### Work request
Search the records below for the string "including" and copy each line where it turns up.

### Material for the task
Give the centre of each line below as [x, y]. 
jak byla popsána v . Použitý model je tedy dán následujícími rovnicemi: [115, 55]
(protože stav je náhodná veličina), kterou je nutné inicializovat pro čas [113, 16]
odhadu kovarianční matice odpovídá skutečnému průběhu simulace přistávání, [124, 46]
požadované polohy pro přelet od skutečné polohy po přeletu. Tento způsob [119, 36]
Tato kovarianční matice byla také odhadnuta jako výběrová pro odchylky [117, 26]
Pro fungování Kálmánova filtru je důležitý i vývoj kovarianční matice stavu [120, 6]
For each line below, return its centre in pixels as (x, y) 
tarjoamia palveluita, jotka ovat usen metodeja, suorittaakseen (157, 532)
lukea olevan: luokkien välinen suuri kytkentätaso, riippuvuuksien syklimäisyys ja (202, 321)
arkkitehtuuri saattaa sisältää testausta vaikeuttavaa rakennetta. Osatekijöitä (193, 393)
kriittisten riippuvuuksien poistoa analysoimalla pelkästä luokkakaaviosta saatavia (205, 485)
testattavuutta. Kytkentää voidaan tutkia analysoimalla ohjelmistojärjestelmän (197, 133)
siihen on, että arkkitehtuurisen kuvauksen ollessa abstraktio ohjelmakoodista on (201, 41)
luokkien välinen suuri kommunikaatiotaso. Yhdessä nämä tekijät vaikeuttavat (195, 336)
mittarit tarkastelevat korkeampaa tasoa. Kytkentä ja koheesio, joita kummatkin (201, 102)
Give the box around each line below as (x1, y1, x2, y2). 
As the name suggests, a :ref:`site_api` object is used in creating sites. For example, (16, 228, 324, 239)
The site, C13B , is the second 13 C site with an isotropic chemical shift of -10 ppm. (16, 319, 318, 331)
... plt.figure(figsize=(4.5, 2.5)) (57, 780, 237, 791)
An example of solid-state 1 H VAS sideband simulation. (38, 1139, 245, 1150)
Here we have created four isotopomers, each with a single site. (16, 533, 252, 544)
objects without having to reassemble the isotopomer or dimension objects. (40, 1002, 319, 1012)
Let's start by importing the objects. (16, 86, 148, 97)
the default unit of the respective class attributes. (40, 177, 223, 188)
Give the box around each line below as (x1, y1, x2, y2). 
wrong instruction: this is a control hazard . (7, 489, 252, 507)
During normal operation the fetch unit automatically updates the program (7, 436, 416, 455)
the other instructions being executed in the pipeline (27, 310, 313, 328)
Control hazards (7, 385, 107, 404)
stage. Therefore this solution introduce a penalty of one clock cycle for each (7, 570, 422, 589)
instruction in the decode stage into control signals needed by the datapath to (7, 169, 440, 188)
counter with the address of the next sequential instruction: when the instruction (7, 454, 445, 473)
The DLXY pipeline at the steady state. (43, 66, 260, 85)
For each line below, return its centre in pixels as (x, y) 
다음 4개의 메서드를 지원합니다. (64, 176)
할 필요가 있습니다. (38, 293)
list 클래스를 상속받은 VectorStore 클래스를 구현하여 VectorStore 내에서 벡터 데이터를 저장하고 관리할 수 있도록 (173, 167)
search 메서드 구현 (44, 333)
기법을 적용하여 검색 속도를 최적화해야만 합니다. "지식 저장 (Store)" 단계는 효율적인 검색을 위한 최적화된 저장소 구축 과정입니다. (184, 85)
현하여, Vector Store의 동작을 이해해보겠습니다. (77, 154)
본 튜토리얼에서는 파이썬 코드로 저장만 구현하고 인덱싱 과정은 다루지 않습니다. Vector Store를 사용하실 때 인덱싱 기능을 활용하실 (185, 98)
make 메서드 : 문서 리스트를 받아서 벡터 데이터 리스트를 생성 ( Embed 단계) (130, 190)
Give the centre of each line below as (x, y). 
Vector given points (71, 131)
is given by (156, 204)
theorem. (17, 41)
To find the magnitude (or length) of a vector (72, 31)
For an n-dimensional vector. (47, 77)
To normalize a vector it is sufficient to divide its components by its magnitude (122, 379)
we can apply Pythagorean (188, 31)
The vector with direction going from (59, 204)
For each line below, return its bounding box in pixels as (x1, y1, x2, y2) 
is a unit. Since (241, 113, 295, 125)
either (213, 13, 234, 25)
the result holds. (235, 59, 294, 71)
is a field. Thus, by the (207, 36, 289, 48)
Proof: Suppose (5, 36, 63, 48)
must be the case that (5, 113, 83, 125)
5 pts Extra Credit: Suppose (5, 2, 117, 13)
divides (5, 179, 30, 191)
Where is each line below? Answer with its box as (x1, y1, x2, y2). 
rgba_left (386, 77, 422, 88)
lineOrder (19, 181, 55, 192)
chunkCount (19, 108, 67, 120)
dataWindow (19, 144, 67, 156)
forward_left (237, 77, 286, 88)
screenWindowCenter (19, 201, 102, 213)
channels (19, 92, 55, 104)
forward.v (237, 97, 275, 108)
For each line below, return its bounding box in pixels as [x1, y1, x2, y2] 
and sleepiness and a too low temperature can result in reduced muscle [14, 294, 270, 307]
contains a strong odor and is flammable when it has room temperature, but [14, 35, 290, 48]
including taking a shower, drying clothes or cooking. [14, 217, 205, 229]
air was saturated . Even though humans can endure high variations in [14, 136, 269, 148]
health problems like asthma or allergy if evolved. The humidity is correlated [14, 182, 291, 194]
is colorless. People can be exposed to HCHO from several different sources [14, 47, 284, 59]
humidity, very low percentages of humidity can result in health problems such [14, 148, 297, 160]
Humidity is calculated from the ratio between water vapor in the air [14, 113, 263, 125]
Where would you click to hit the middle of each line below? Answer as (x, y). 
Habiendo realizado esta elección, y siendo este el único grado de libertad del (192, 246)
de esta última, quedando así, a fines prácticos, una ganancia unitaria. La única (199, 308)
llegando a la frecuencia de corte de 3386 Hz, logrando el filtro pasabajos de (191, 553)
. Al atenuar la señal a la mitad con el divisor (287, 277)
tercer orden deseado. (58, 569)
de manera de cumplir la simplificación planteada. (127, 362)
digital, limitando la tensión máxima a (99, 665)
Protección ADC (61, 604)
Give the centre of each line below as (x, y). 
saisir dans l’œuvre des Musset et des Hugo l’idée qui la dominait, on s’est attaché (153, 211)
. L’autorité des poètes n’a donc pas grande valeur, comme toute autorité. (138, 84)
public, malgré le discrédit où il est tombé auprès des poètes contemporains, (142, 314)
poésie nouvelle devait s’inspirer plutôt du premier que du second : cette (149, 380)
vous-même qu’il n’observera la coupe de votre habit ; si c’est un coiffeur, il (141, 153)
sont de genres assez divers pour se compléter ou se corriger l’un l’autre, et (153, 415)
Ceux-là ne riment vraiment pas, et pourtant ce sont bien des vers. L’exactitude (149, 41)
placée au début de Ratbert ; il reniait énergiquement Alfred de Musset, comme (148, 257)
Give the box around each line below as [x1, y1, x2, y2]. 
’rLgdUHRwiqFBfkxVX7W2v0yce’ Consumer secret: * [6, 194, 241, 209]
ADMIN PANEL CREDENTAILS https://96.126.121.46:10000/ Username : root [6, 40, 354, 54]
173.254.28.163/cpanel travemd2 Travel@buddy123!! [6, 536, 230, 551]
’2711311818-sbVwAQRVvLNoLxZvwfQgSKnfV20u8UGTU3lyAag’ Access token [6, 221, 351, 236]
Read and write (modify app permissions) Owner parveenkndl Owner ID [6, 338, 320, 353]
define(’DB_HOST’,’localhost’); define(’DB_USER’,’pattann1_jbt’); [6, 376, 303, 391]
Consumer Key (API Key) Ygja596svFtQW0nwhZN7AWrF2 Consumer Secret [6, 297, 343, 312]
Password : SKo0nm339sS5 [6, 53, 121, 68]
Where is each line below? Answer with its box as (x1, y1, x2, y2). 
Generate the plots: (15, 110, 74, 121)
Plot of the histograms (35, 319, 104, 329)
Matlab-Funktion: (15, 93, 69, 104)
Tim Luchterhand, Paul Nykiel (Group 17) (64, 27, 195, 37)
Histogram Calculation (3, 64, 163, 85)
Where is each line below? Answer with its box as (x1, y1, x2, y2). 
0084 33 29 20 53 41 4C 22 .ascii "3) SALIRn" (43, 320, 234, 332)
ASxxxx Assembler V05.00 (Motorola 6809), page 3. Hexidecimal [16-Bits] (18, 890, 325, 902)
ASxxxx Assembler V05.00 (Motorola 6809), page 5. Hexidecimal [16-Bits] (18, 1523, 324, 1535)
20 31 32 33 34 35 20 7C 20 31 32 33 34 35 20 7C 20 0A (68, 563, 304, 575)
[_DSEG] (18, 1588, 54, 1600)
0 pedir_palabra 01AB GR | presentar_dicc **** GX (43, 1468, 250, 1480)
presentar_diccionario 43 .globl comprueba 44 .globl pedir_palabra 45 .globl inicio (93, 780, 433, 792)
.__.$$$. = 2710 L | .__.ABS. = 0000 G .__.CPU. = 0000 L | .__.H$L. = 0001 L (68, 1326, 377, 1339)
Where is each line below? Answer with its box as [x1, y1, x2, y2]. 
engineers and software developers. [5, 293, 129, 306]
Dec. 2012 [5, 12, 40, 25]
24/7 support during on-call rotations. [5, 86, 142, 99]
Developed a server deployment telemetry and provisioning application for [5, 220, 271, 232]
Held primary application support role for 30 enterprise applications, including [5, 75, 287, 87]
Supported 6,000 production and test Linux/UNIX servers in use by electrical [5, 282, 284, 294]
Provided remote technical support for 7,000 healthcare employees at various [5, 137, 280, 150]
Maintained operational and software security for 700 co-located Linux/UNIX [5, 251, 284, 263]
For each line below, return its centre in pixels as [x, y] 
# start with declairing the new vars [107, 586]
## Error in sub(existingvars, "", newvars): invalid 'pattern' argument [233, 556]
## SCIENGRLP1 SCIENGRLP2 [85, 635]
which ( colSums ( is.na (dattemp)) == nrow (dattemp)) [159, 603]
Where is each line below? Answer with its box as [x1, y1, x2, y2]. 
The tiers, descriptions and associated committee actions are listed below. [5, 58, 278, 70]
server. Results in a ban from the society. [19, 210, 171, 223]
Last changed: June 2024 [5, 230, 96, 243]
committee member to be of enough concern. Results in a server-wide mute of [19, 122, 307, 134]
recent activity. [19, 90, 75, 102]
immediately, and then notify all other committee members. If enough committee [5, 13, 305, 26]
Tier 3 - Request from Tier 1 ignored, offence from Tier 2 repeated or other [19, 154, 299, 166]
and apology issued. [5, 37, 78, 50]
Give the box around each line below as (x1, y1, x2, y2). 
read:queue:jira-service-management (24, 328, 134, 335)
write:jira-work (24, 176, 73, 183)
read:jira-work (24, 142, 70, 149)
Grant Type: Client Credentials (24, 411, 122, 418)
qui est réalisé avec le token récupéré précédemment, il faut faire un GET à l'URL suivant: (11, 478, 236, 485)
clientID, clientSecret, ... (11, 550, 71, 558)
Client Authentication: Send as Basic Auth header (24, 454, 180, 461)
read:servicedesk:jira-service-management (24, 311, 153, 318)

### Solved problem
including taking a shower, drying clothes or cooking. [14, 217, 205, 229]
Held primary application support role for 30 enterprise applications, including [5, 75, 287, 87]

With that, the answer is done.